Government’s role in fermentation
Institutionalization could come in the form of more organization at the federal level.
The US National Security Commission on Emerging Biotechnology (NSCEB) is pushing for legislation to create a centralized office at the federal level to oversee biomanufacturing and biotechnology, Conerty noted.
Biotechnology research at the federal level is now handled by a variety of government agencies, which creates a fragmented landscape for the field, according to Conerty. For example, funding of biofuels used for aviation is handled by the Department of Energy, while bioengineering used in the military is handled by the Department of War, she said.
“I’m over here with funding from the Department of Commerce,” because of iFAB’s work in economic development, she said.
“It’s just so fragmented right now and with limited resources and budget debates at the federal level, it’s really hard to bring all of that together to one cohesive mission. If there’s a centralized office and funding goes through that, maybe that’s another step in the correct direction.”

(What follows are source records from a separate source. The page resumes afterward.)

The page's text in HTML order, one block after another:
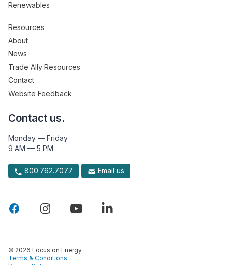
Renewables
Resources
About
News
Trade Ally Resources
Contact
Website Feedback
Contact us.
Monday — Friday
9 AM — 5 PM
800.762.7077 Email us
© 2026 Focus on Energy
Terms & Conditions
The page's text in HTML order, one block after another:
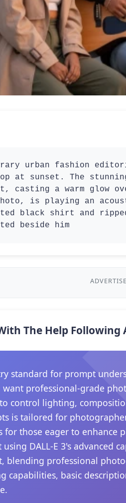
urban fashion
at sunset. The
a warm glow
is playing an
black shirt and
beside him
The Help Following
standard for prompt
professional-grade
control lighting,
is tailored for
for those eager to
DALL-E 3's advanced
professional
capabilities, basic
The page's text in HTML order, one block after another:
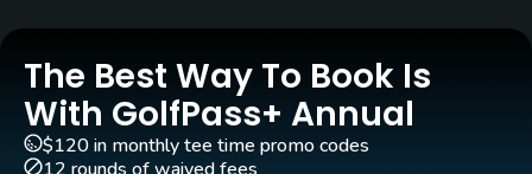
Clubs
Yes
Practice/Instruction
The Best Way To Book Is
With GolfPass+ Annual
$120 in monthly tee time promo codes
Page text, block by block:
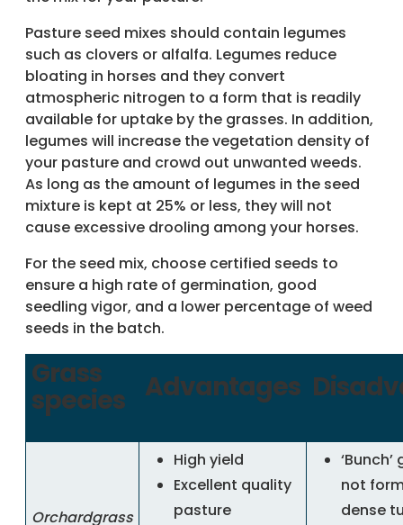
Pasture seed mixes should contain legumes
such as clovers or alfalfa. Legumes reduce
bloating in horses and they convert
atmospheric nitrogen to a form that is readily
available for uptake by the grasses. In addition,
legumes will increase the vegetation density of
your pasture and crowd out unwanted weeds.
As long as the amount of legumes in the seed
mixture is kept at 25% or less, they will not
cause excessive drooling among your horses.
For the seed mix, choose certified seeds to
ensure a high rate of germination, good
seedling vigor, and a lower percentage of weed
seeds in the batch.
Grass
species Advantages
Orchardgrass
High yield
Excellent quality
pasture
not
dense
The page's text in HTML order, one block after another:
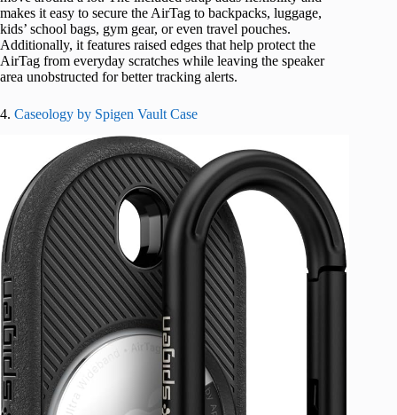
makes it easy to secure the AirTag to backpacks, luggage,
kids’ school bags, gym gear, or even travel pouches.
Additionally, it features raised edges that help protect the
AirTag from everyday scratches while leaving the speaker
area unobstructed for better tracking alerts.
4. Caseology by Spigen Vault Case
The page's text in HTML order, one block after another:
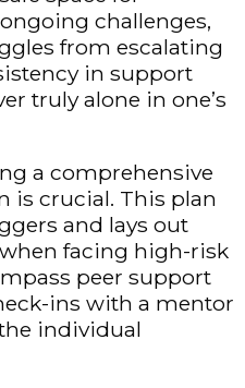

Hall made the case that cooperation at the federal level is possible and has taken place in times of need, citing the rapid development of vaccines during the COVID pandemic.
“I think there does need to be some sort of rallying call and drivers that are on the horizon and hopefully emerging to help us get there,” Hall said. “There’s great work done by various legislators on trying to set either a security standard or a climate standard that drives us in the right direction. But we kind of need a reckoning.”